* _WHAT TO PRODUCE_
Each line from the one that includes "Country/Region *" to the last line of the data below should be set down exactly; no other lines are wanted.

* _ENTRIES PROVIDED_
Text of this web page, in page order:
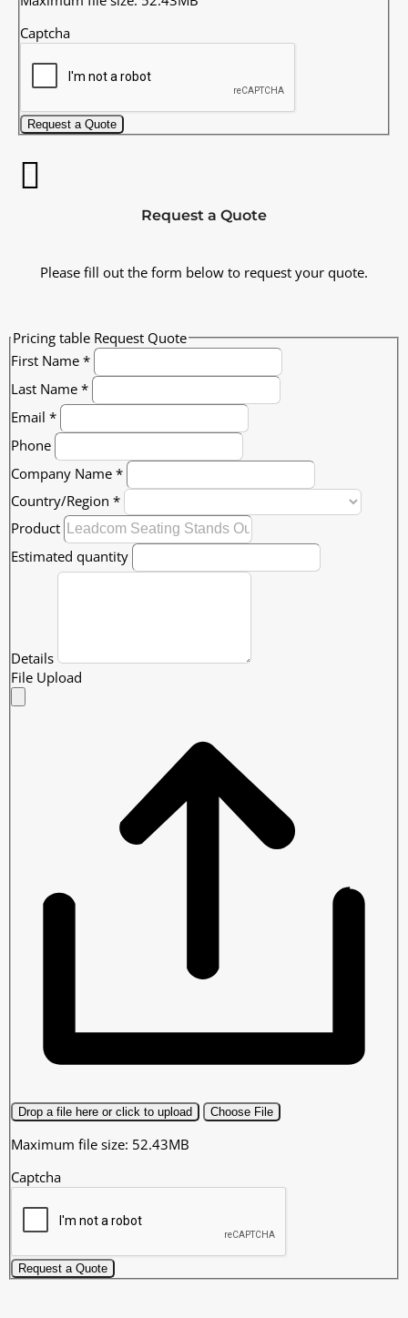
Captcha
Request a Quote
Request a Quote
Please fill out the form below to request your quote.
Pricing table Request Quote
First Name *
Last Name *
Email *
Phone
Company Name *
Country/Region *
Product
Estimated quantity
Details
File Upload
Drop a file here or click to upload Choose File
Maximum file size: 52.43MB
Captcha
Request a Quote

* _WRITTEN ANSWER_
Country/Region *
Product
Estimated quantity
Details
File Upload
Drop a file here or click to upload Choose File
Maximum file size: 52.43MB
Captcha
Request a Quote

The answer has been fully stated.